Salı günü biraz daha iyiymiş. Bu defa ben gitmedim. Hatta öğlen saatinde yemeğini bile yemiş. Normalde hiç okulda yemek yemiyordu. Öğlen de Hilmiye almış ve eve gitirmiş. Selin beni aradı ve okulda yaptıklarını anlattı. Çok çok sevindim. Alışamayacak diye o kadar korkmuştum ki kızım beni çok mutlu etti. Bugün 3ncü günü ve giderek daha iyi oluyor. Bugün Şengül de gitmedi. Hilmiye onu okula bırakıp işe kaçtı. Öğlen de aldı. Bugün öğlen uykusu gelmiş ve okulda uyumak istemiş. O sırada Hilmiye okula varmış ve eve götürdüğünde de hemen sızmış. Bugün de beni arayıp anlattı okulu. Akşam eve geldiğimizde canı çok sıkılıyor. Okulda etkinliğe ve hareketliliğe alıştı tabi. Haftaya tam güne geçecek. Umarım çok eğlenir.

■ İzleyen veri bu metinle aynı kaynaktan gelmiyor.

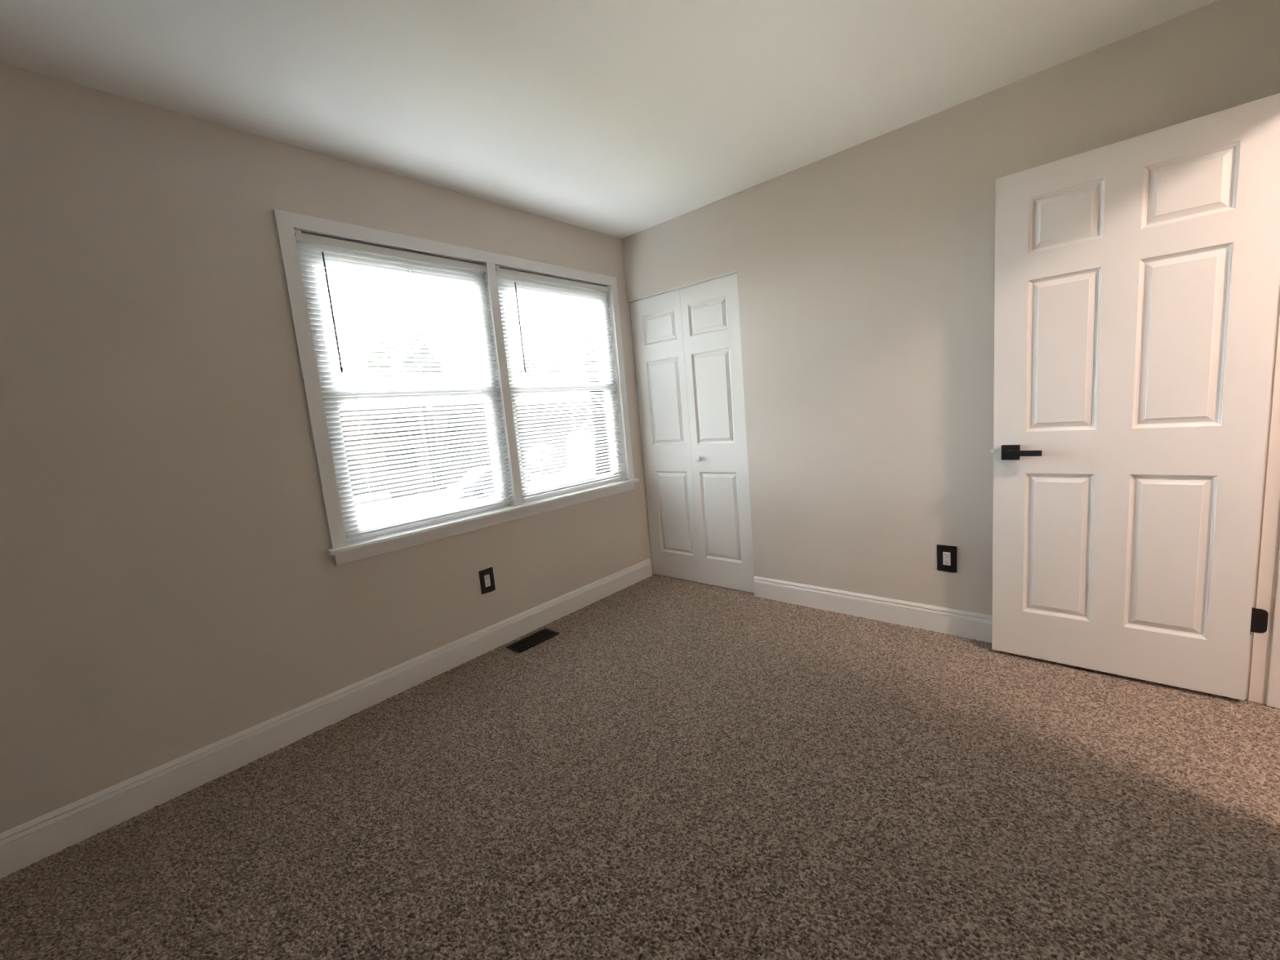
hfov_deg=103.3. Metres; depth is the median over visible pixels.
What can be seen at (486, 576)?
receptacle
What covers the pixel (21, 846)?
baseboard
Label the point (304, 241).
mini blind
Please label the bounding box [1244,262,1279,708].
door frame
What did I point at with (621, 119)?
ceiling
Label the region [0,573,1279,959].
floor
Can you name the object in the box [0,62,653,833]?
wall
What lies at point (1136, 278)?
door
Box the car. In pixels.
[447,466,531,497]
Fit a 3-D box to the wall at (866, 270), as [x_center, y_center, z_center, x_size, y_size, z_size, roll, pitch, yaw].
[1.160,-0.451,2.730,3.049,2.433,0.120,2,10,41]
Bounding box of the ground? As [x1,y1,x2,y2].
[355,464,591,510]
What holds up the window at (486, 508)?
in the wall at (171, 589)
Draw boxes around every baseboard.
[0,558,652,879]
[753,576,991,642]
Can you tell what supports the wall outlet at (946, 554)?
attached to the wall at (866, 270)
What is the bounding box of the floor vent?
[506,627,559,653]
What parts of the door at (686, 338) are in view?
knob
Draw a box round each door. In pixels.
[627,270,754,592]
[991,93,1279,700]
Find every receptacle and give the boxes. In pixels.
[484,573,490,586]
[942,551,951,565]
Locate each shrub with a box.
[525,444,557,474]
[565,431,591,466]
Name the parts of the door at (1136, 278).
lever
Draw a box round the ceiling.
[0,0,1218,239]
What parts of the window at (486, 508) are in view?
casing, sash, sash, head casing, casing
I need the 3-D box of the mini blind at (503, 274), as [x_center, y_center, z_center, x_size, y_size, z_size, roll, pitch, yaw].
[-0.457,-0.609,3.217,0.052,1.304,0.894,2,10,41]
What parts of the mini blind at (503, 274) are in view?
ladder cord, ladder cord, rail, ladder cord
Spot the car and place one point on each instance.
(487, 472)
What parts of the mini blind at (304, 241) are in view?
ladder cord, ladder cord, rail, ladder cord
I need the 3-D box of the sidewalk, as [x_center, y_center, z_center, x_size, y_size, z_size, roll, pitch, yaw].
[-12.565,1.201,28.716,1.400,0.059,140.000,2,10,41]
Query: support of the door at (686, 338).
in the wall at (866, 270)
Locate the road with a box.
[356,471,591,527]
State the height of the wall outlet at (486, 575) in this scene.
0.136 m
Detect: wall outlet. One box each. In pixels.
[478,567,495,594]
[937,544,956,572]
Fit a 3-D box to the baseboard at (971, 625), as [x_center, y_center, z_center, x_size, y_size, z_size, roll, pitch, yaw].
[1.504,0.708,2.580,2.048,0.134,0.016,2,10,41]
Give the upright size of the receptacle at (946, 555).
0.066 m
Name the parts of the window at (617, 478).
sash, sash, glass pane, glass pane
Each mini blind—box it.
[294,229,513,538]
[495,265,625,497]
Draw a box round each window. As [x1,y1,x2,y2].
[273,208,639,565]
[498,279,622,502]
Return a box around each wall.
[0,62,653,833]
[622,0,1279,615]
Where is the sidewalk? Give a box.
[355,467,591,515]
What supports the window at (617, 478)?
attached to the window at (486, 508)
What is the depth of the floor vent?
2.88 m

Bu arada hafta sonu arabamızı değiştirmeye karar verdik. Cumartesi günü bir galeriye gidip baktık. Peugeout 5008 modelli 7 kişilik arabayı çok beğendik ve almaya kadar verdik. Pazartesi günü de gidip kredi ve devir işlemlerini hallettik. Selin gri aramızı satmamızı istemiyordu. Bebekliğinden beri bindiği arabaydı ne de olsa. Ama kısa sürede yeni arabaya o da alıştı. Oto koltuğunu da hemen alır almaz taktım. Hatta okuldaki arkadaşlarına bile yeni araba aldığımızı anlatıp durmuş.

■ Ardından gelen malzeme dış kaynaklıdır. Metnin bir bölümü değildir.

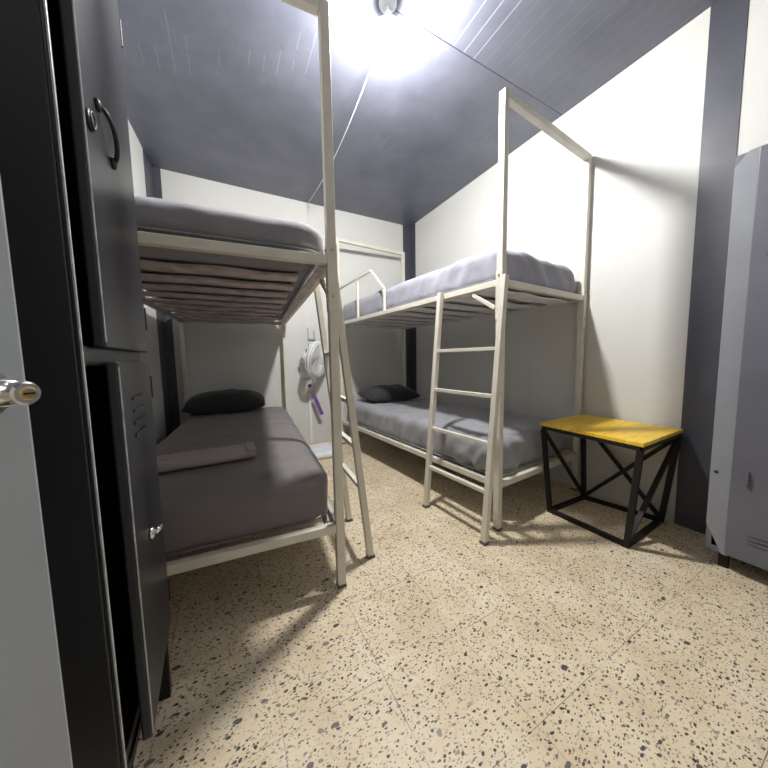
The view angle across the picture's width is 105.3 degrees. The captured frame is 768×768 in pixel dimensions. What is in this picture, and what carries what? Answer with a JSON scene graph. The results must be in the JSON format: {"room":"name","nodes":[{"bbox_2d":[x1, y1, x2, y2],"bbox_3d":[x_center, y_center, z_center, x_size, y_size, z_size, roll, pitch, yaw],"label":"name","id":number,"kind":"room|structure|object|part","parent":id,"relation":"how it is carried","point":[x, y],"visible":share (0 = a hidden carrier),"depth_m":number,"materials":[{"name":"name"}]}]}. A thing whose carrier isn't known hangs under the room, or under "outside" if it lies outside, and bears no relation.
{"room":"dormitory","nodes":[
{"label":"dormitory","id":0,"kind":"room"},
{"bbox_2d":[128,120,165,444],"bbox_3d":[-1.166,-0.421,0.653,0.120,2.766,4.620,-3,5,-25],"label":"wall","id":1,"kind":"structure","parent":0,"point":[152,356],"depth_m":2.37,"materials":[{"name":"paint"}]},
{"bbox_2d":[0,177,72,767],"bbox_3d":[-0.446,-0.017,-0.072,0.112,2.038,0.800,0,5,9],"label":"door","id":2,"kind":"structure","parent":1,"relation":"in","point":[34,732],"depth_m":0.32,"materials":[{"name":"paint"}]},
{"bbox_3d":[-0.361,0.014,0.226,0.025,0.023,0.123,0,5,9],"label":"lever","id":3,"kind":"part","parent":2,"relation":"part of","materials":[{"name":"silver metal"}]},
{"bbox_3d":[-0.381,0.009,0.283,0.052,0.056,0.056,0,5,9],"label":"handle","id":4,"kind":"part","parent":2,"relation":"part of","materials":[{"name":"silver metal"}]},
{"bbox_2d":[142,148,179,437],"bbox_3d":[-1.996,-0.581,2.669,0.062,2.766,0.259,-3,5,-25],"label":"trim","id":5,"kind":"structure","parent":1,"relation":"attached to","point":[152,174],"depth_m":2.71,"materials":[{"name":"paint"}]},
{"bbox_2d":[160,169,402,443],"bbox_3d":[-0.877,-0.670,3.476,3.025,2.766,0.120,-4,6,-28],"label":"wall","id":6,"kind":"structure","parent":0,"point":[219,356],"depth_m":3.35,"materials":[{"name":"paint"}]},
{"bbox_2d":[306,380,312,390],"bbox_3d":[-0.871,0.019,3.438,0.080,0.120,0.046,-4,6,-28],"label":"wall socket","id":7,"kind":"object","parent":6,"relation":"attached to","point":[309,383],"visible":1,"depth_m":3.45,"materials":[{"name":"white plastic"}]},
{"bbox_2d":[309,393,312,442],"bbox_3d":[-0.872,0.411,3.486,0.024,0.600,0.014,-4,6,-28],"label":"duct","id":8,"kind":"object","parent":6,"relation":"attached to","point":[310,411],"visible":1,"depth_m":3.48,"materials":[{"name":"white plastic"}]},
{"bbox_2d":[300,341,324,392],"bbox_3d":[-0.753,-0.169,3.280,0.326,0.617,0.409,-4,6,-28],"label":"wall fan","id":9,"kind":"object","parent":6,"relation":"attached to","point":[307,360],"visible":0.81,"depth_m":3.20,"materials":[{"name":"white plastic"}]},
{"bbox_3d":[-0.914,-0.188,3.405,0.120,0.220,0.035,-4,6,-28],"label":"wall plate","id":10,"kind":"part","parent":9,"relation":"part of","materials":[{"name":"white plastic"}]},
{"bbox_2d":[308,43,379,346],"bbox_3d":[-0.429,-1.166,2.463,0.067,1.614,2.014,-3,6,-26],"label":"cable","id":11,"kind":"object","parent":6,"relation":"attached to","point":[379,43],"visible":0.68,"depth_m":2.05,"materials":[{"name":"white plastic"}]},
{"bbox_2d":[403,223,416,391],"bbox_3d":[0.354,-0.736,3.994,0.120,2.766,0.120,-4,6,-28],"label":"trim","id":12,"kind":"structure","parent":6,"relation":"attached to","point":[409,248],"depth_m":3.99,"materials":[{"name":"paint"}]},
{"bbox_2d":[312,395,323,414],"bbox_3d":[-0.768,0.243,3.412,0.129,0.243,0.022,-4,6,-28],"label":"ribbon","id":13,"kind":"object","parent":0,"point":[313,396],"visible":1,"depth_m":3.41,"materials":[{"name":"purple fabric"}]},
{"bbox_2d":[117,0,717,225],"bbox_3d":[0.090,-1.929,1.210,3.301,0.100,4.845,-4,6,-28],"label":"ceiling","id":14,"kind":"structure","parent":0,"point":[222,91],"depth_m":1.87,"materials":[{"name":"grey paint"}]},
{"bbox_2d":[377,0,399,49],"bbox_3d":[0.021,-1.801,1.464,0.116,0.197,0.116,-4,6,-28],"label":"ceiling lamp","id":15,"kind":"object","parent":14,"relation":"hanging from","point":[388,28],"visible":1,"depth_m":1.44,"materials":[{"name":"white plastic"}]},
{"bbox_2d":[377,13,399,26],"bbox_3d":[0.021,-1.797,1.465,0.114,0.034,0.114,-4,6,-28],"label":"bulb","id":16,"kind":"object","parent":15,"relation":"in","point":[387,15],"depth_m":1.42,"materials":[{"name":"white glass"}]},
{"bbox_2d":[133,433,767,767],"bbox_3d":[0.140,0.926,1.457,3.301,0.100,4.845,-4,6,-28],"label":"floor","id":17,"kind":"structure","parent":0,"point":[553,642],"depth_m":1.03,"materials":[{"name":"stone"}]},
{"bbox_2d":[0,0,171,767],"bbox_3d":[-0.734,0.004,0.570,0.440,1.920,0.376,-4,6,-28],"label":"locker","id":18,"kind":"object","parent":17,"relation":"on","point":[66,176],"visible":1,"depth_m":0.51,"materials":[{"name":"black metal"}]},
{"bbox_3d":[-0.588,-0.125,0.639,0.006,1.680,0.375,-4,6,-28],"label":"frame","id":19,"kind":"part","parent":18,"relation":"part of","materials":[{"name":"black metal"}]},
{"bbox_3d":[-0.589,-0.510,0.625,0.019,0.872,0.324,-4,6,-28],"label":"door","id":20,"kind":"part","parent":18,"relation":"part of","materials":[{"name":"grey metal"}]},
{"bbox_3d":[-0.548,-0.496,0.589,0.022,0.087,0.092,-4,6,-28],"label":"pull handle","id":21,"kind":"part","parent":18,"relation":"part of","materials":[{"name":"silver metal"}]},
{"bbox_3d":[-0.569,0.331,0.701,0.018,0.767,0.324,-4,6,-31],"label":"door","id":22,"kind":"part","parent":18,"relation":"part of","materials":[{"name":"grey metal"}]},
{"bbox_3d":[-0.550,0.352,0.712,0.022,0.032,0.069,-4,6,-28],"label":"latch handle","id":23,"kind":"part","parent":18,"relation":"part of","materials":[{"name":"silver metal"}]},
{"bbox_3d":[-0.658,0.827,0.874,0.024,0.225,0.024,-4,6,-28],"label":"leg","id":24,"kind":"part","parent":18,"relation":"part of","materials":[{"name":"black metal"}]},
{"bbox_2d":[137,0,374,588],"bbox_3d":[-0.989,-0.327,2.042,1.160,2.334,2.216,-3,5,-23],"label":"bunk bed","id":25,"kind":"object","parent":17,"relation":"on","point":[333,520],"visible":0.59,"depth_m":1.26,"materials":[{"name":"beige metal"}]},
{"bbox_3d":[-1.501,-0.529,1.805,0.032,0.036,2.133,-3,5,-23],"label":"rail","id":26,"kind":"part","parent":25,"relation":"part of","materials":[{"name":"beige metal"}]},
{"bbox_3d":[-1.925,0.024,2.850,0.037,1.503,0.037,-3,5,-23],"label":"post","id":27,"kind":"part","parent":25,"relation":"part of","materials":[{"name":"beige metal"}]},
{"bbox_2d":[134,195,323,320],"bbox_3d":[-1.058,-0.642,1.975,0.908,0.177,2.148,-3,5,-23],"label":"mattress","id":28,"kind":"object","parent":25,"relation":"on","point":[154,215],"visible":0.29,"depth_m":1.10,"materials":[{"name":"grey fabric"}]},
{"bbox_3d":[-1.510,-0.630,2.981,0.893,0.036,0.032,-3,5,-23],"label":"rail","id":29,"kind":"part","parent":25,"relation":"part of","materials":[{"name":"beige metal"}]},
{"bbox_3d":[-0.639,-0.474,0.999,0.893,0.036,0.032,-3,5,-23],"label":"rail","id":30,"kind":"part","parent":25,"relation":"part of","materials":[{"name":"beige metal"}]},
{"bbox_2d":[156,406,327,556],"bbox_3d":[-1.055,0.438,2.077,0.891,0.260,2.119,-3,5,-23],"label":"mattress","id":31,"kind":"object","parent":25,"relation":"on","point":[285,484],"visible":0.73,"depth_m":1.23,"materials":[{"name":"grey fabric"}]},
{"bbox_2d":[157,442,255,472],"bbox_3d":[-0.918,0.346,1.343,0.602,0.042,0.195,-4,6,-29],"label":"folded blanket","id":32,"kind":"object","parent":31,"relation":"on","point":[208,456],"visible":0.66,"depth_m":1.35,"materials":[{"name":"fabric"}]},
{"bbox_2d":[181,389,264,414],"bbox_3d":[-1.479,0.159,2.758,0.660,0.210,0.357,-3,5,-23],"label":"pillow","id":33,"kind":"object","parent":31,"relation":"on","point":[227,401],"visible":1,"depth_m":2.63,"materials":[{"name":"fabric"}]},
{"bbox_3d":[-0.620,0.645,1.096,0.893,0.036,0.032,-3,5,-23],"label":"rail","id":34,"kind":"part","parent":25,"relation":"part of","materials":[{"name":"beige metal"}]},
{"bbox_3d":[-1.073,-0.023,3.221,0.037,1.503,0.037,-3,5,-23],"label":"post","id":35,"kind":"part","parent":25,"relation":"part of","materials":[{"name":"beige metal"}]},
{"bbox_3d":[-0.649,-0.576,2.175,0.032,0.036,2.133,-3,5,-23],"label":"rail","id":36,"kind":"part","parent":25,"relation":"part of","materials":[{"name":"beige metal"}]},
{"bbox_3d":[-0.629,0.543,2.272,0.032,0.036,2.133,-3,5,-23],"label":"rail","id":37,"kind":"part","parent":25,"relation":"part of","materials":[{"name":"beige metal"}]},
{"bbox_3d":[-0.210,-0.274,1.204,0.037,2.322,0.037,-3,5,-23],"label":"post","id":38,"kind":"part","parent":25,"relation":"part of","materials":[{"name":"beige metal"}]},
{"bbox_2d":[309,443,331,458],"bbox_3d":[-0.654,0.707,3.139,0.260,0.069,0.400,-3,5,-22],"label":"sheet","id":39,"kind":"object","parent":17,"relation":"on","point":[322,450],"visible":0.64,"depth_m":3.06,"materials":[{"name":"white fabric"}]},
{"bbox_2d":[336,87,591,545],"bbox_3d":[0.392,-0.417,2.677,1.124,2.356,2.202,-4,6,-32],"label":"bunk bed","id":40,"kind":"object","parent":17,"relation":"on","point":[493,479],"visible":0.8,"depth_m":1.91,"materials":[{"name":"beige metal"}]},
{"bbox_3d":[-0.507,-0.469,3.383,0.037,2.344,0.037,-4,6,-32],"label":"post","id":41,"kind":"part","parent":40,"relation":"part of","materials":[{"name":"beige metal"}]},
{"bbox_3d":[-0.247,-0.867,2.931,0.020,0.415,0.940,-4,6,-32],"label":"guard rail","id":42,"kind":"part","parent":40,"relation":"part of","materials":[{"name":"beige metal"}]},
{"bbox_3d":[-0.126,-0.712,3.610,0.878,0.036,0.032,-4,6,-32],"label":"rail","id":43,"kind":"part","parent":40,"relation":"part of","materials":[{"name":"beige metal"}]},
{"bbox_3d":[0.263,-0.524,3.874,0.037,2.344,0.037,-4,6,-32],"label":"post","id":44,"kind":"part","parent":40,"relation":"part of","materials":[{"name":"beige metal"}]},
{"bbox_3d":[0.081,0.512,2.573,0.032,0.036,2.083,-4,6,-32],"label":"rail","id":45,"kind":"part","parent":40,"relation":"part of","materials":[{"name":"beige metal"}]},
{"bbox_3d":[0.062,-0.617,2.475,0.032,0.036,2.083,-4,6,-32],"label":"rail","id":46,"kind":"part","parent":40,"relation":"part of","materials":[{"name":"beige metal"}]},
{"bbox_2d":[347,398,563,473],"bbox_3d":[0.460,0.353,2.804,0.907,0.283,2.089,-4,6,-32],"label":"mattress","id":47,"kind":"object","parent":40,"relation":"on","point":[407,421],"visible":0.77,"depth_m":2.14,"materials":[{"name":"grey fabric"}]},
{"bbox_2d":[357,384,419,402],"bbox_3d":[0.052,0.102,3.328,0.620,0.181,0.398,-4,6,-30],"label":"pillow","id":48,"kind":"object","parent":47,"relation":"on","point":[380,393],"visible":0.98,"depth_m":3.18,"materials":[{"name":"fabric"}]},
{"bbox_2d":[343,248,575,325],"bbox_3d":[0.441,-0.761,2.704,0.886,0.248,2.084,-4,6,-32],"label":"mattress","id":49,"kind":"object","parent":40,"relation":"on","point":[479,268],"visible":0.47,"depth_m":1.96,"materials":[{"name":"grey fabric"}]},
{"bbox_3d":[0.832,-0.673,2.966,0.032,0.036,2.083,-4,6,-32],"label":"rail","id":50,"kind":"part","parent":40,"relation":"part of","materials":[{"name":"beige metal"}]},
{"bbox_3d":[0.638,-0.335,1.604,0.037,2.344,0.037,-4,6,-32],"label":"post","id":51,"kind":"part","parent":40,"relation":"part of","materials":[{"name":"beige metal"}]},
{"bbox_3d":[1.038,0.551,1.929,0.878,0.036,0.032,-4,6,-32],"label":"rail","id":52,"kind":"part","parent":40,"relation":"part of","materials":[{"name":"beige metal"}]},
{"bbox_3d":[1.019,-0.578,1.831,0.878,0.036,0.032,-4,6,-32],"label":"rail","id":53,"kind":"part","parent":40,"relation":"part of","materials":[{"name":"beige metal"}]},
{"bbox_3d":[0.851,0.456,3.064,0.032,0.036,2.083,-4,6,-32],"label":"rail","id":54,"kind":"part","parent":40,"relation":"part of","materials":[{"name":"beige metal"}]},
{"bbox_3d":[1.408,-0.390,2.095,0.037,2.344,0.037,-4,6,-32],"label":"post","id":55,"kind":"part","parent":40,"relation":"part of","materials":[{"name":"beige metal"}]},
{"bbox_2d":[540,414,682,548],"bbox_3d":[1.342,0.539,1.785,0.524,0.578,0.550,-4,6,-28],"label":"side table","id":56,"kind":"object","parent":17,"relation":"on","point":[640,437],"visible":1,"depth_m":1.70,"materials":[{"name":"black metal"}]},
{"bbox_3d":[1.044,0.554,1.881,0.029,0.538,0.083,-5,7,-42],"label":"leg","id":57,"kind":"part","parent":56,"relation":"part of","materials":[{"name":"black metal"}]},
{"bbox_3d":[1.416,0.531,2.080,0.034,0.542,0.145,1,5,23],"label":"leg","id":58,"kind":"part","parent":56,"relation":"part of","materials":[{"name":"black metal"}]},
{"bbox_3d":[1.363,0.812,1.811,0.478,0.024,0.432,-4,6,-28],"label":"foot frame","id":59,"kind":"part","parent":56,"relation":"part of","materials":[{"name":"black metal"}]},
{"bbox_3d":[1.338,0.281,1.763,0.518,0.022,0.542,-4,6,-28],"label":"apron frame","id":60,"kind":"part","parent":56,"relation":"part of","materials":[{"name":"black metal"}]},
{"bbox_3d":[1.253,0.586,1.474,0.034,0.539,0.098,0,5,11],"label":"leg","id":61,"kind":"part","parent":56,"relation":"part of","materials":[{"name":"black metal"}]},
{"bbox_3d":[1.662,0.559,1.708,0.030,0.538,0.074,-4,6,-28],"label":"leg","id":62,"kind":"part","parent":56,"relation":"part of","materials":[{"name":"black metal"}]},
{"bbox_2d":[705,144,767,570],"bbox_3d":[1.727,-0.051,1.200,0.364,1.835,0.428,-4,6,-28],"label":"locker","id":63,"kind":"object","parent":17,"relation":"on","point":[737,506],"visible":1,"depth_m":1.26,"materials":[{"name":"silver metal"}]},
{"bbox_3d":[1.599,0.817,1.379,0.030,0.080,0.030,-4,6,-28],"label":"leg","id":64,"kind":"part","parent":63,"relation":"part of","materials":[{"name":"black metal"}]},
{"bbox_3d":[1.622,-0.082,1.118,0.014,1.745,0.337,-4,6,-28],"label":"door","id":65,"kind":"part","parent":63,"relation":"part of","materials":[{"name":"grey metal"}]},
{"bbox_3d":[1.560,0.406,1.260,0.016,0.056,0.012,-4,6,-28],"label":"latch handle","id":66,"kind":"part","parent":63,"relation":"part of","materials":[{"name":"grey metal"}]},
{"bbox_2d":[415,0,767,522],"bbox_3d":[1.517,-0.591,2.079,0.120,2.766,4.605,-4,6,-28],"label":"wall","id":67,"kind":"structure","parent":0,"point":[641,130],"depth_m":1.95,"materials":[{"name":"paint"}]},
{"bbox_2d":[674,0,748,534],"bbox_3d":[1.725,-0.549,1.560,0.005,2.766,0.130,-4,6,-28],"label":"pillar","id":68,"kind":"structure","parent":67,"relation":"attached to","point":[728,18],"depth_m":1.55,"materials":[{"name":"paint"}]}
]}

Yeni bir şarkı daha öğrendi. Zakkum’un Ahtapotlar gibi şarkısı. ama biraz farklı şekilde söylüyor. Şarkının sözleri; Son bir kere daha çirkin olalım, aynalara değil birbirimize bakalım. bir hayattı tutunamadık, gel ona bir son yazalım.
Buradaki gel ona bir son yazalım cümlesini “Keloglan son yazalım” diye söylüyor. Birde Göksel’in Uzaktan şarkısını ezberlemiş. Harika söylüyor.
Bu arada huysuzluklarının büyük bir bölümünü artık yapmıyor. Önceden çok inatlaşır, sürekli herşeye ağlardı. Artık daha mutlu daha neşeli bir kız oldu ve ne dersek maşallah yapıyor. Kavgamız da yok artık, çok eğleniyoruz onunla.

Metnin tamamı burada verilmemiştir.